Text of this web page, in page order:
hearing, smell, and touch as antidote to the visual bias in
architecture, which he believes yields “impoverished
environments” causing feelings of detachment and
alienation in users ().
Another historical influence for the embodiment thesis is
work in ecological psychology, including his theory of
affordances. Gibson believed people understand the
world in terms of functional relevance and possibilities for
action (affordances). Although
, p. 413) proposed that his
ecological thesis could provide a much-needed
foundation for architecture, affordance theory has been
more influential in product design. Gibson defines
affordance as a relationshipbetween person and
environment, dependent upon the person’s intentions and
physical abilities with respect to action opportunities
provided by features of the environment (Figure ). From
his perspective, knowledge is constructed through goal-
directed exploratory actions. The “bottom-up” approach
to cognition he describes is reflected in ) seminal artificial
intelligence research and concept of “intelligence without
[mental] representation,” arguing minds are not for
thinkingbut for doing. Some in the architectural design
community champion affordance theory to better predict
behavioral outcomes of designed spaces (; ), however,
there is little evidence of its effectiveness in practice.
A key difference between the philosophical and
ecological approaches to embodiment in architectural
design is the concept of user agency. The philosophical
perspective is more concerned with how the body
+ + + + +
» WORK REQUEST: Your reply should contain only the number of lines in the entries above with the word "philosophical".

» PROBLEM SOLUTION: 2